▶ WORK TASK: Once the line containing "For each line" is found in the entries below, reproduce it and every line after it, stopping at and including the line containing "producing HTML output."; reproduce nothing else, and keep each line exact.

▶ DATA UNDER STUDY:
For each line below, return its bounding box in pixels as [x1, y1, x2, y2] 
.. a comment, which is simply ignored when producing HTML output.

--

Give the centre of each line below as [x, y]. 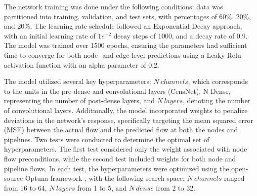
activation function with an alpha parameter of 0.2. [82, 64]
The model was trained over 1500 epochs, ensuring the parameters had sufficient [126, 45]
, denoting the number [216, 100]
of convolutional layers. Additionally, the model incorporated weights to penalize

▶ ANSWER TO THIS TASK:
For each line below, return its bounding box in pixels as [x1, y1, x2, y2] 
.. a comment, which is simply ignored when producing HTML output.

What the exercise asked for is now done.